Believe me, we are all of us women aware of that. Not all men harass. Not even most men harass. Not even a majority of men harass. Not even a large minority of men harass. We know. We know better than you do, because we're the ones who see the harassment. We're the ones who walk past 100 men who don't even notice us, before encountering the daily asshole who harasses.
But #allwomen are harassed on the street, unless they don't walk alone, or don't live in a city. I challenge you to find a single living woman who has ever lived in a city and walked in the city alone and never been harassed. All. Women.
If you do not harass, good for you, I guess (or rather, good for us; you shouldn't be praised for behaving the way you're supposed to), but that doesn't change the fact that the relatively small minority of men who harass manage to do it to all women. And this conversation is not about how horrible you are. This conversation is about how to stop the harassment that you are not committing but other people are. So stop making this all about you.
If you would like it to be about you, maybe make it about how from now on you're going to be more aware of what is happening to women in front of you in public and how you're going to take action to stop it.

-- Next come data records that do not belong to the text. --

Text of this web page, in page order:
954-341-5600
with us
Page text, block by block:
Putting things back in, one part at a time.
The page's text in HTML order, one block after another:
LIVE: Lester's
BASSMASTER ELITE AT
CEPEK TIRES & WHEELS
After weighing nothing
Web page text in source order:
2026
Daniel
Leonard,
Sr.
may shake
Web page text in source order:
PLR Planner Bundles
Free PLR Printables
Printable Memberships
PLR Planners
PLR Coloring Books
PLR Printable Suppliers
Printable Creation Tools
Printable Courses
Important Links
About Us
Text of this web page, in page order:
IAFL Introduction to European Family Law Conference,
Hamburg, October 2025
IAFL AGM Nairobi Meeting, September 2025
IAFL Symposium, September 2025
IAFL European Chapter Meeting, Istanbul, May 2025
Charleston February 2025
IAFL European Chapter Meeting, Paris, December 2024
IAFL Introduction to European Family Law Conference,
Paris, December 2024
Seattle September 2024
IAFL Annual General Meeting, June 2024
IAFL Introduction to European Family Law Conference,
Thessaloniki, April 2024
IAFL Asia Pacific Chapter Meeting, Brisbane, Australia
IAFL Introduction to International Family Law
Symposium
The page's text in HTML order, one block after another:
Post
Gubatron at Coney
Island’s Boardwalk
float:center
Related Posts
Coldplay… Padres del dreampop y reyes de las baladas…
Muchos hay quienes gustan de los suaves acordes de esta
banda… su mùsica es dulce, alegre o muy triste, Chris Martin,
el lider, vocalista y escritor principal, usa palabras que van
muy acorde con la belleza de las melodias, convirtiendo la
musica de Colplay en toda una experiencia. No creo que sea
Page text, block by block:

I have to (be the fifty thousandth person to) point out the elephant in the room here: all the guys harassing her are black. It must be part of their culture (or replace with racist insult of your choosing.) But the rest of us aren't like that (stated baldly or by implication.)

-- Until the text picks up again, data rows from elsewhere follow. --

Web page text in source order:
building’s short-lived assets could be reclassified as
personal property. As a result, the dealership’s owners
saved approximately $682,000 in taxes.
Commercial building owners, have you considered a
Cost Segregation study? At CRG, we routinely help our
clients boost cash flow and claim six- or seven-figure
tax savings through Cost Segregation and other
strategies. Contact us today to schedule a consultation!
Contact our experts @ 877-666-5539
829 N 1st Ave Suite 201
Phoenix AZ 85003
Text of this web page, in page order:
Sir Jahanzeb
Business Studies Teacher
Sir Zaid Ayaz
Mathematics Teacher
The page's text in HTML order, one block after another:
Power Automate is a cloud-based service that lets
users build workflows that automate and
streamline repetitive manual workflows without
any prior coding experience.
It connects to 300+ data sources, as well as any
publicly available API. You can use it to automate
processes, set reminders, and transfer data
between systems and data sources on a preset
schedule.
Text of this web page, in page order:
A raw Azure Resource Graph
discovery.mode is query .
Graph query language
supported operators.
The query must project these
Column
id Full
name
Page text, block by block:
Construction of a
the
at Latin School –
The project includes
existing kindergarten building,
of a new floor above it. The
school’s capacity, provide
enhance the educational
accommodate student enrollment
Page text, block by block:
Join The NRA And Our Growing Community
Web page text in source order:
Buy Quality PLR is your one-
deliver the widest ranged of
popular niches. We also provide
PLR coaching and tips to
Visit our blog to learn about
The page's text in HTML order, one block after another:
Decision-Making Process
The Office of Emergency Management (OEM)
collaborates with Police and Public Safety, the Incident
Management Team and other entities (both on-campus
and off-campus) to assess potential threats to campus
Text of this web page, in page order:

In case you were wondering, what you just said was racist. *Gasp!* How dare I?
It doesn't matter if your comment was "All n****rs!" as I saw several times on YouTube or "I noticed that all of the harassers are African American. I think it's part of the masculinity-building in their culture " (or, as some people called it, "hip hop culture.") Doesn't matter. Either way, what you're saying is that it's racially inherent for black men to be misogynist, and that is not true.
What is true is that:
- this is a huge can of worms and deserves its own post, which I might write later;
- there are a lot of folks who've written (probably way better than I could) about the topic so you should read them;
- race doesn't just affect who harasses, but who is harassed and how severely; and
- the race argument is just a racist version of #notallmen.

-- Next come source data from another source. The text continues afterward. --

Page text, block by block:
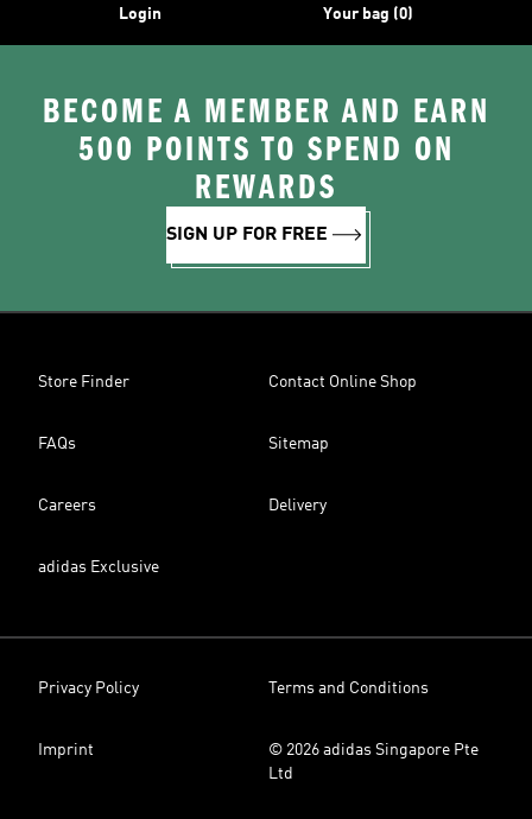
Login Your bag (0)
BECOME A MEMBER AND EARN
500 POINTS TO SPEND ON
REWARDS
SIGN UP FOR FREE
Store Finder Contact Online Shop
FAQs Sitemap
Careers Delivery
adidas Exclusive
Privacy Policy Terms and Conditions
Imprint
© 2026 adidas Singapore Pte
Ltd
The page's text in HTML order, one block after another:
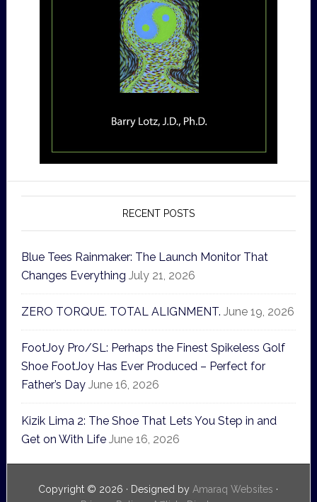
RECENT POSTS
Blue Tees Rainmaker: The Launch Monitor That
Changes Everything July 21, 2026
ZERO TORQUE. TOTAL ALIGNMENT. June 19, 2026
FootJoy Pro/SL: Perhaps the Finest Spikeless Golf
Shoe FootJoy Has Ever Produced – Perfect for
Father’s Day June 16, 2026
Kizik Lima 2: The Shoe That Lets You Step in and
Get on With Life June 16, 2026
Copyright © 2026 · Designed byAmaraq Websites ·
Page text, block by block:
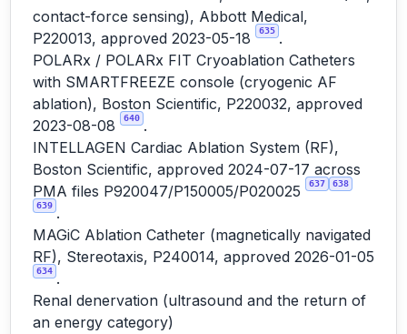
contact-force sensing), Abbott Medical,
P220013, approved 2023-05-18
635 .
POLARx / POLARx FIT Cryoablation Catheters
with SMARTFREEZE console (cryogenic AF
ablation), Boston Scientific, P220032, approved
2023-08-08
640 .
INTELLAGEN Cardiac Ablation System (RF),
Boston Scientific, approved 2024-07-17 across
PMA files P920047/P150005/P020025
637 638
639 .
MAGiC Ablation Catheter (magnetically navigated
RF), Stereotaxis, P240014, approved 2026-01-05
634 .
Renal denervation (ultrasound and the return of
an energy category)
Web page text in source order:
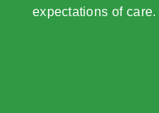
expectations of care.
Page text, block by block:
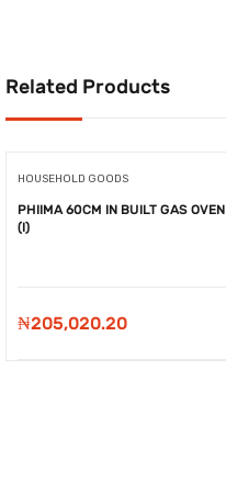
Related Products
HOUSEHOLD GOODS
PHIIMA 60CM IN BUILT GAS OVEN
(I)
₦205,020.20
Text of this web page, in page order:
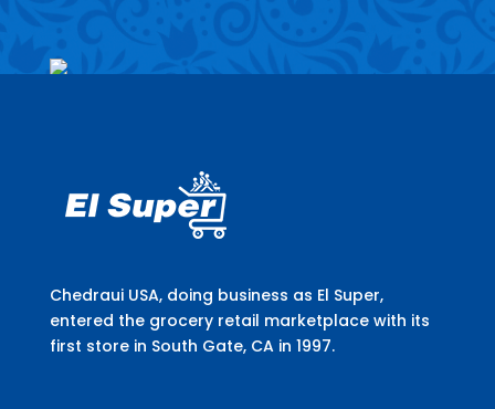
Chedraui USA, doing business as El Super,
entered the grocery retail marketplace with its
first store in South Gate, CA in 1997.

But wait! Am I not allowed to talk to women AT ALL? How am I supposed to meet women?"
Yes, if walking up to a total stranger in the street is the only way you can meet women, then there is something seriously wrong with the way you're living your life. Street harassment is not about meeting people! It's about expressing power on total strangers, so that you can feel powerful at someone else's expense, without there being any repercussions for you.
If you are idiotic enough to believe that men harass women on the street to try to find girlfriends and you've been trying to emulate them, that might explain your lack of success with women. So, YES, YOU ARE NOT ALLOWED TO TALK TO WOMEN YOU DON'T KNOW ON THE STREET ANYMORE. If you can't meet women at school, work, church (if you swing that way), volunteering, through your friends, through your interests and hobbies, at shows, on the internet (like everyone else), or even, as a last resort, in bars, then you are a huge loser, and women trying not to be harrassed in the street has nothing to do with your problem. Jeezus.